La primera, en 1994, estuvo inspirada en Las mil y una noches. Al año siguiente, la temática fue Hawai. La más famosa fue “La noche de los sueños”, el 4 de enero de 1996. Hubo mil invitados. Scarpa mandó llevar desde Brasil una carpa transparente con piso de cristal que se colocó sobre la piscina. Por los salones de La Pinduca pasaron miembros de la nobleza internacional y figuras públicas argentinas como Mirtha Legrand, Franco y Mauricio Macri, e internacionales, como Catherine Deneuve, Antonio Banderas, Mellanie Griffith y más.

Acá hay un vínculo con El Campanario. O casi un vínculo. Lo recuerda Alfredo Echegaray, uno de los relacionistas públicos más influyentes de la región en los años 90: “Fue el primer hotel en casi hospedar a Catherine Deneuve. Scarpa estaba organizando la fiesta más grande, La noche de los sueños.
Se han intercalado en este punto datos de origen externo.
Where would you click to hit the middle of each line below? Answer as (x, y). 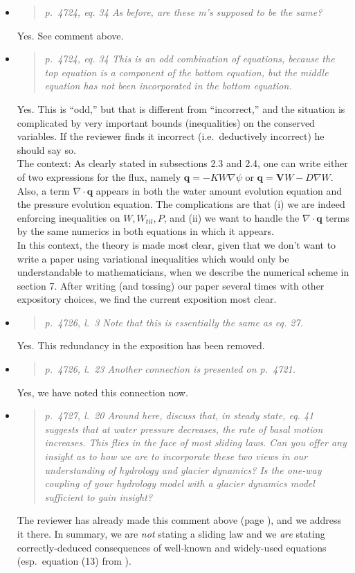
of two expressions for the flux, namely (99, 176)
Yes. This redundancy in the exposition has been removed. (141, 345)
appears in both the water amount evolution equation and (219, 190)
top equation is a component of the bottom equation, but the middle (186, 72)
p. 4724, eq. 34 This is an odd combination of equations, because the (190, 59)
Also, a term (43, 190)
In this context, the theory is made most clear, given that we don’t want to (176, 244)
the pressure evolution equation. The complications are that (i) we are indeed (181, 204)
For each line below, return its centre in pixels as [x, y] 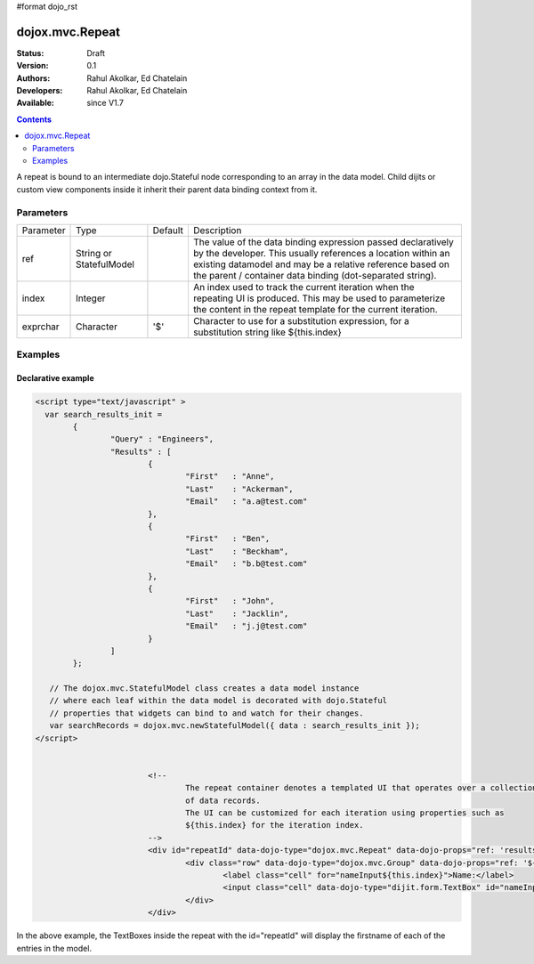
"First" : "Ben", [228, 539]
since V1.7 [105, 103]
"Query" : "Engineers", [162, 439]
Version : [32, 66]
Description [217, 230]
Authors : [33, 78]
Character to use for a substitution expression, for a [301, 320]
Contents [34, 119]
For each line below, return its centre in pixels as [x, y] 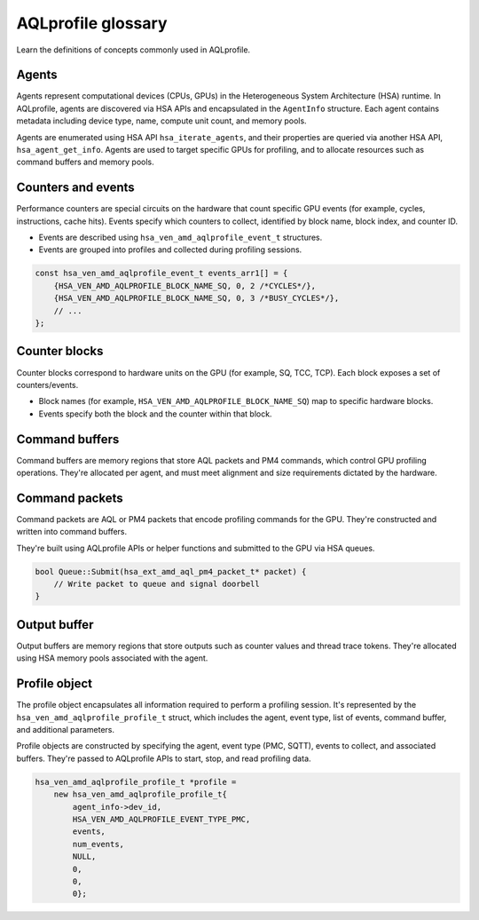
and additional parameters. [66, 730]
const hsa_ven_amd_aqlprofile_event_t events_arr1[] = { [161, 274]
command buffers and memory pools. [85, 162]
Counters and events [75, 188]
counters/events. [47, 385]
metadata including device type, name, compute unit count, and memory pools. [161, 121]
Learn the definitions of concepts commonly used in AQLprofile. [133, 50]
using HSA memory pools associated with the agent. [112, 658]
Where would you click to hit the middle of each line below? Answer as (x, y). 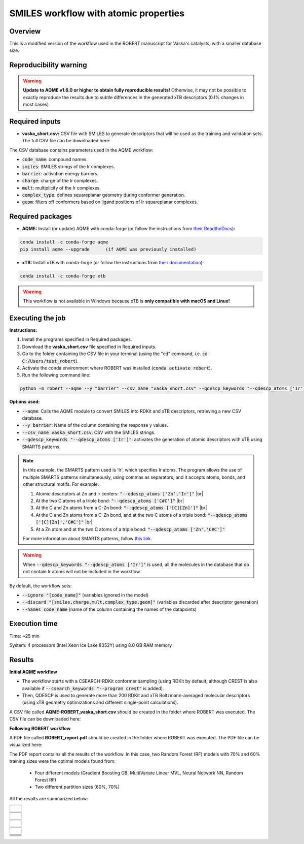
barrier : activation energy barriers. (60, 173)
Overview (25, 31)
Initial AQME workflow (33, 672)
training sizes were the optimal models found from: (63, 761)
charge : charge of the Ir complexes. (60, 181)
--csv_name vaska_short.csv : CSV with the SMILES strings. (89, 432)
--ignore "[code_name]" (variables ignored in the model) (85, 595)
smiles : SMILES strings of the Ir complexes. (68, 166)
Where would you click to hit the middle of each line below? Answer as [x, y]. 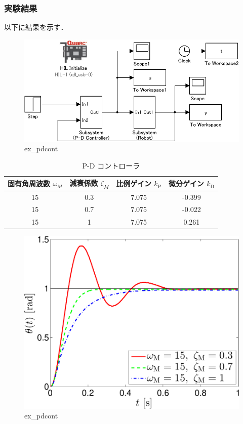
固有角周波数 [29, 183]
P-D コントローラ [111, 165]
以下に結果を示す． [36, 27]
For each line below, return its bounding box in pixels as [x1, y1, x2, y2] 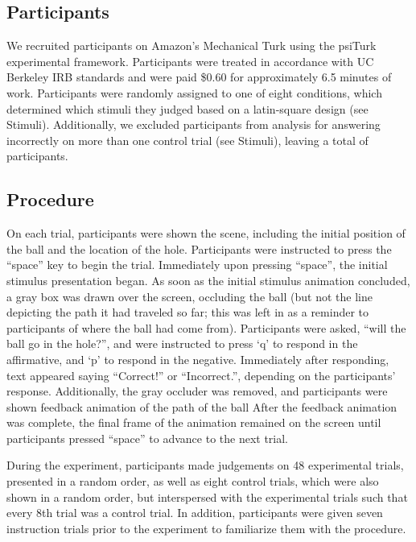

Trajimos a muchas figuras internacionales para esa gran fiesta donde la orquesta, de 140 músicos, estaba dirigida por Mariano Mores. Yo chequeé la habitación para Deneuve, y como el hotel era nuevo nuevo, todavía no habían hecho una prueba de presión. Entonces, al abrir las canillas hacía ruido, y como pequeñas explosiones. No salía agua. Por eso la tuvimos que alojar en la residencia privada”.
Casi dos décadas después, Beverly Hills volvió a ser noticia por razones muy distintas. En 2018, estalló un escándalo cuando se supo que en una de las casas del barrio, conocida como Gypsy Queen, se organizaban fiestas swinger. El caso tomó otra dimensión cuando trascendió que la mujer que las organizaba había mandado a matar a su esposo, un profesor de inglés llamado Edwar Vaz. El barrio, con su aire de country exclusivo, se convirtió en el escenario ideal para una trama policial.
El diario El País de Uruguay informó entonces que la mujer era hija de un “príncipe internacional de los gitanos” que residía desde hacía años en Maldonado. La casa habría sido construida por ella misma, de hecho, la traducción exacta de su nombre es Reina Gitana. También sostuvo que Vaz la prostituía desde los 14 años y que las fiestas se organizaban por orden de él.

Beverly Hills volvió a quedar bajo la lupa cuando investigaciones brasileñas intentaron determinar si el presidente Luiz Inácio “Lula” da Silva había adquirido una propiedad en la zona con fondos provenientes del Lava Jato. La revista Istoé publicó que la posible compra involucraba a Villa Regina, una mansión de estilo suizo valuada en dos millones de dólares, a nombre de una sociedad offshore. El caso fue investigado para establecer si la operación estaba vinculada a favores a empresarios relacionados con obras de Petrobras. Nunca pudo comprobarse.
El Hotel Clarion Spa El Campanario, posiblemente construido con dinero del narcotráfico; la mansión swinger y el asesinato; la sospecha de una propiedad ligada a la corrupción brasileña. Detrás de las fachadas impecables, los jardines perfectos y los edificios despampanantes, Beverly Hills sigue contando otra historia: la de los secretos que pueden esconderse en el corazón mismo del lujo.